_Source records_
- Opening Delimiter -

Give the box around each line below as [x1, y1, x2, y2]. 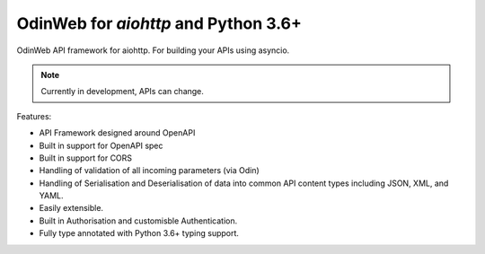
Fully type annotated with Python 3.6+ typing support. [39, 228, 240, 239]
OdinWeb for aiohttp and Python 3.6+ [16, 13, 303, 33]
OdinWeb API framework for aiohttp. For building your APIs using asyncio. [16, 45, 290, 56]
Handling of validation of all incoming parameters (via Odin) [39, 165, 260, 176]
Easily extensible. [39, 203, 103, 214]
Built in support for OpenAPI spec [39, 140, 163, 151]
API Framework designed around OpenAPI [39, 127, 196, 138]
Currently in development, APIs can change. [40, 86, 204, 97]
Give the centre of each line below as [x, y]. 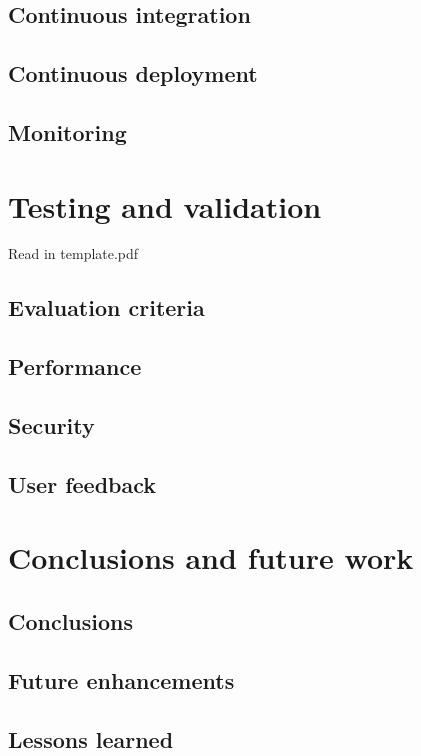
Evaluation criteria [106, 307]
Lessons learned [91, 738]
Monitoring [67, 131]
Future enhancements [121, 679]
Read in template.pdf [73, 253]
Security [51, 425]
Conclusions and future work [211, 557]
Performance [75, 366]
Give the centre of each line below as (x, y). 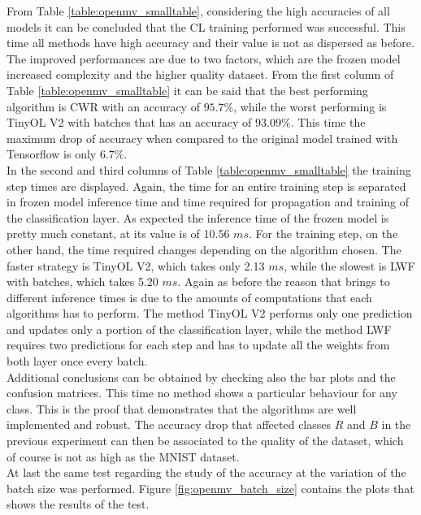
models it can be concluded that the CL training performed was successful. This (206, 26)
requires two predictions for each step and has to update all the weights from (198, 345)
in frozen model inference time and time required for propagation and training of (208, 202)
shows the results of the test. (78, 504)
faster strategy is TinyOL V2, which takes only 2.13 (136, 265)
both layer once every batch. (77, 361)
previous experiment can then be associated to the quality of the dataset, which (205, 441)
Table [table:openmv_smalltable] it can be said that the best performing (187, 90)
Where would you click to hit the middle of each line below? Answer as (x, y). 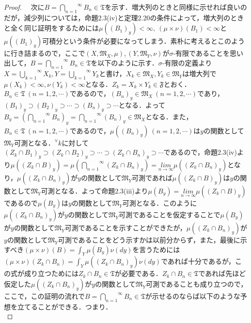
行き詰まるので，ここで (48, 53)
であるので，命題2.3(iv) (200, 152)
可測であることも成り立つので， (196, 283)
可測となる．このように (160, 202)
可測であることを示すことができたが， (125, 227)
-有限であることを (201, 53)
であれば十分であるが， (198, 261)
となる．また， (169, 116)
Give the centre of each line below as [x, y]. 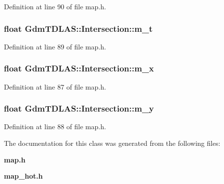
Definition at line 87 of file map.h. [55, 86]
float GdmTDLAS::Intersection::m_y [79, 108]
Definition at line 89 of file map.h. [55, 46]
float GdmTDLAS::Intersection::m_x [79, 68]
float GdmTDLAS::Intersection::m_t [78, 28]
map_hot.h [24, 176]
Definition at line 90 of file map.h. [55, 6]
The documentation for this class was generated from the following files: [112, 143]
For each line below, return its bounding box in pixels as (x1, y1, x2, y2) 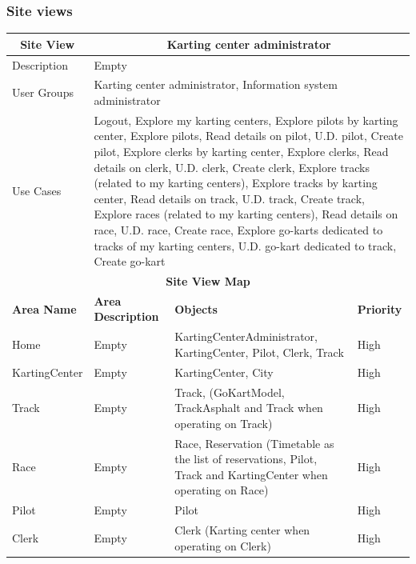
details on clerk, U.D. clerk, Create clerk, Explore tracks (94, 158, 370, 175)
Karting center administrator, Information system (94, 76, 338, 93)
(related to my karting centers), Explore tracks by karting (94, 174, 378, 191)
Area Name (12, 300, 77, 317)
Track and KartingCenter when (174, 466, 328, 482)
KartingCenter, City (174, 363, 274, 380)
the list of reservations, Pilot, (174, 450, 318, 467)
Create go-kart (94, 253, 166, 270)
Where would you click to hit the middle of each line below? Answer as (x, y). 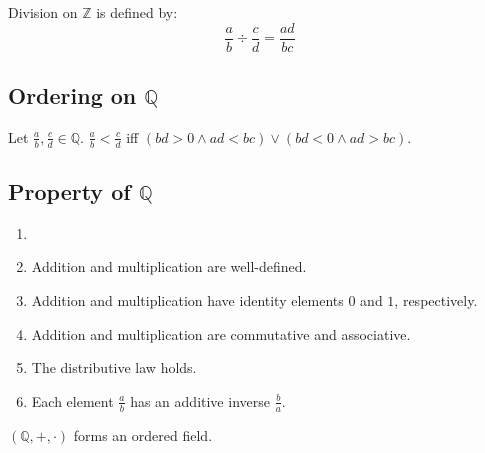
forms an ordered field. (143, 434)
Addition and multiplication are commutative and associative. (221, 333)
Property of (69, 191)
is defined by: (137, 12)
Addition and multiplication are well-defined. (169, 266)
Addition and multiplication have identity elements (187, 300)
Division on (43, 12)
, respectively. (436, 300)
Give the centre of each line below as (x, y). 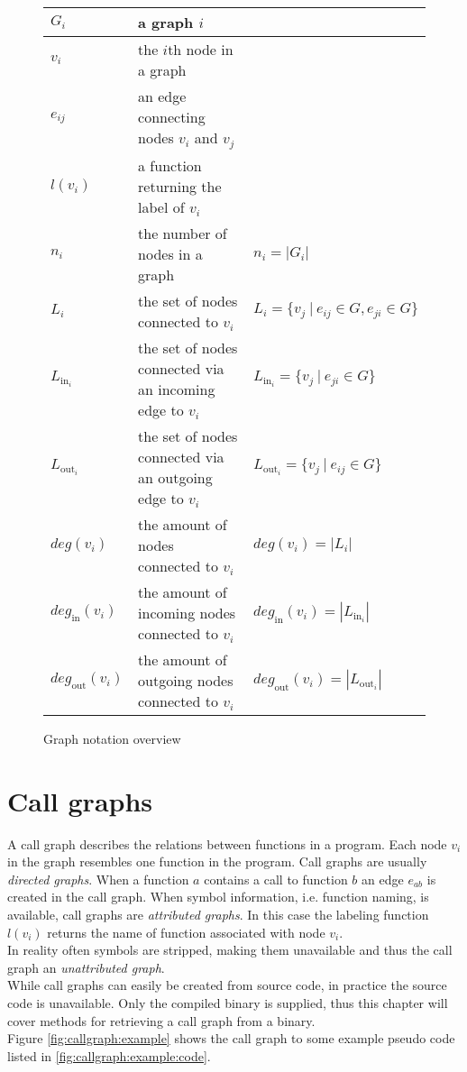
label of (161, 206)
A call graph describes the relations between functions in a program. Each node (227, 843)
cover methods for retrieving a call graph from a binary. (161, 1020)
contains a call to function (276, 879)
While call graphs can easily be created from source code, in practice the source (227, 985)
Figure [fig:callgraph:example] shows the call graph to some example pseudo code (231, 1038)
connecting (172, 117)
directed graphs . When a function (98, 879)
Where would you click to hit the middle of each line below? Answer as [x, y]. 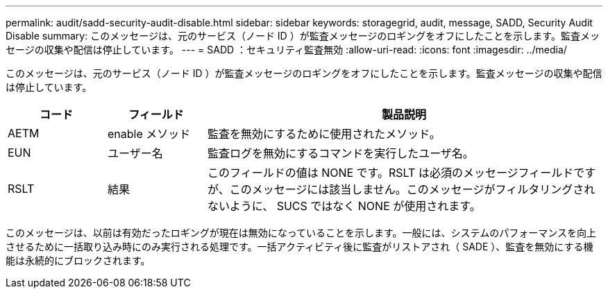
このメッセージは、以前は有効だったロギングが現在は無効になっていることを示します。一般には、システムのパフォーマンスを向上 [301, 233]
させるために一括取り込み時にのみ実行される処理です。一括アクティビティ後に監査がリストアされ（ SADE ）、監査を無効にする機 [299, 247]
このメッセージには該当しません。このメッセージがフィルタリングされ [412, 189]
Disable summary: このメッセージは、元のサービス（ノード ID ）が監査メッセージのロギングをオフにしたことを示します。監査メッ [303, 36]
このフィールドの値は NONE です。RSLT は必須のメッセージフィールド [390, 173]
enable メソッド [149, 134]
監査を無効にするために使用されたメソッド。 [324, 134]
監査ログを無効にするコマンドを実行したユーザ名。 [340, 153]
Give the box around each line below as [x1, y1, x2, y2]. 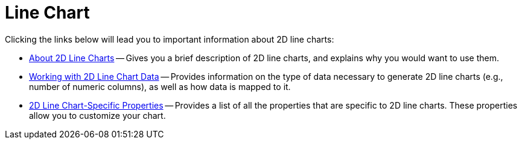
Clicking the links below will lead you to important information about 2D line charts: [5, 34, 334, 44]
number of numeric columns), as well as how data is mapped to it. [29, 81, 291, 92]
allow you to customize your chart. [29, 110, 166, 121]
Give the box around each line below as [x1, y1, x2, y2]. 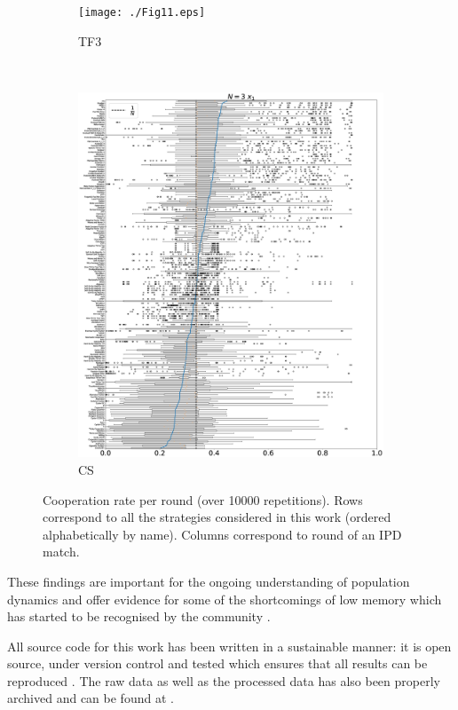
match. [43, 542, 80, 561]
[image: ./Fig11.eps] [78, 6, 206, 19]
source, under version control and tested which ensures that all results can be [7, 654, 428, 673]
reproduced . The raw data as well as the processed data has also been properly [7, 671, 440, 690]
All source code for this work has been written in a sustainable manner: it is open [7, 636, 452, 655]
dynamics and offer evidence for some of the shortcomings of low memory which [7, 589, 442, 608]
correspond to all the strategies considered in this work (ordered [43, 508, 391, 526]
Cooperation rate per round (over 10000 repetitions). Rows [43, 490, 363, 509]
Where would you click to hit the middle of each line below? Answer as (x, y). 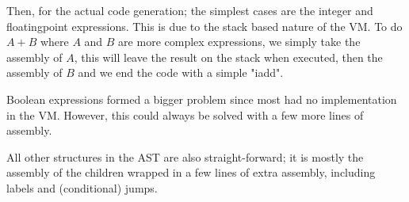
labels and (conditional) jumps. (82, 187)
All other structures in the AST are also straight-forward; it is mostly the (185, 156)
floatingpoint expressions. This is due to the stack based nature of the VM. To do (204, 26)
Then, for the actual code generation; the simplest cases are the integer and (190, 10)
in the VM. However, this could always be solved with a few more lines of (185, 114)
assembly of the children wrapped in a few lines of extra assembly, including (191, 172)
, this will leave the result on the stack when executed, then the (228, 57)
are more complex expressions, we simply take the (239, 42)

- Closing Delimiter -

_Aim of the exercise_
Look above for the line with "cover methods for" and the line with "このメッセージには該当しません。このメッセージがフィルタリングされ [412, 189]", then restate exactly those two lines and all lines between them, with no pictures.

_Answer_
cover methods for retrieving a call graph from a binary. (161, 1020)
contains a call to function (276, 879)
While call graphs can easily be created from source code, in practice the source (227, 985)
Figure [fig:callgraph:example] shows the call graph to some example pseudo code (231, 1038)
connecting (172, 117)
directed graphs . When a function (98, 879)
Where would you click to hit the middle of each line below? Answer as [x, y]. 
このメッセージは、以前は有効だったロギングが現在は無効になっていることを示します。一般には、システムのパフォーマンスを向上 [301, 233]
させるために一括取り込み時にのみ実行される処理です。一括アクティビティ後に監査がリストアされ（ SADE ）、監査を無効にする機 [299, 247]
このメッセージには該当しません。このメッセージがフィルタリングされ [412, 189]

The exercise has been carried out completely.